What Is The United States Geological Survey?

Began in 1879, the USGS operates within the United States Department of the Interior conducting research and disseminating geological data.

History of the USGS

First began 137 years ago, the United States Geological Survey operates within the United States Department of the Interior. It acts as the department's scientific fact-finding agency. The agency was created during the tenure of President Rutherford B. Hayes, when on March 3rd, 1879, the US Congress created the United States Geological Survey (USGS). Its initial main objective was to categorize and inventory new territories that were annexed during the 1803 Louisiana Purchase at the start of the century. Another objective was to survey annexed land gained from the outcomes of the 1848 Mexican-American War. The agency had as its first director Clarence King, who organized all of the government's survey agencies into one body that would work under what was now the USGS. John Wesley Powell was the second director of the agency, followed by Charles Walcott. As a fact-finding research agency, the United States Geological Survey has no regulatory responsibilities.
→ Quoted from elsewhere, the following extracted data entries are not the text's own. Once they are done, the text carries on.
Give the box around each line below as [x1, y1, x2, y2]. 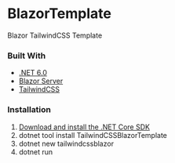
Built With [7, 50, 46, 61]
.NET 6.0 [18, 68, 48, 78]
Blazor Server [18, 76, 64, 86]
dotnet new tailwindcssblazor [18, 139, 115, 148]
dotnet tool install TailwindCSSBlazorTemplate [18, 130, 168, 139]
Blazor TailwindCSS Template [7, 31, 103, 40]
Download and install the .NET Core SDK [18, 122, 151, 132]
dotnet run [18, 147, 53, 157]
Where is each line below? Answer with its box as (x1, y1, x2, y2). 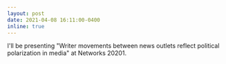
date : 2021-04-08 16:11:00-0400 (7, 17, 100, 23)
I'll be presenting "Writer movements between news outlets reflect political (7, 42, 220, 50)
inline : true (7, 23, 45, 30)
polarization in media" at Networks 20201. (7, 49, 126, 57)
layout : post (7, 10, 45, 17)
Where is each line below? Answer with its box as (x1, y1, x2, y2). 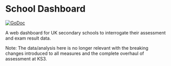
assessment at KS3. (5, 55, 47, 61)
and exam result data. (5, 35, 51, 41)
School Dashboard (5, 3, 86, 15)
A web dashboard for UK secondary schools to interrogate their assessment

Today the main aim of the USGS is to investigate, analyze, and appraise the topography, natural hazards, and natural resources of the United States. Its programs are categorized into four scientific fields. Namely, these are geography, geology, biology, and hydrology. The headquarters of the present USGS is located in Reston, Virginia. Its other regional offices are located in Menlo Park, California and Lakewood, Colorado. Its overall employee count stands at around 8,670 personnel at the present time. The USGS also works with private entities and other government agencies for fulfilling its scientific studies. It also collaborates with other international agencies in around 100 other countries in finding and providing technical and scientific knowledge. The agency has also been working with Alaskan Native agencies and American Indians to responsibly utilize mineral and water resources upon their respective reservation lands. Conservation efforts are also being carried out towards the environment and animal habitats throughout the US by the USGS.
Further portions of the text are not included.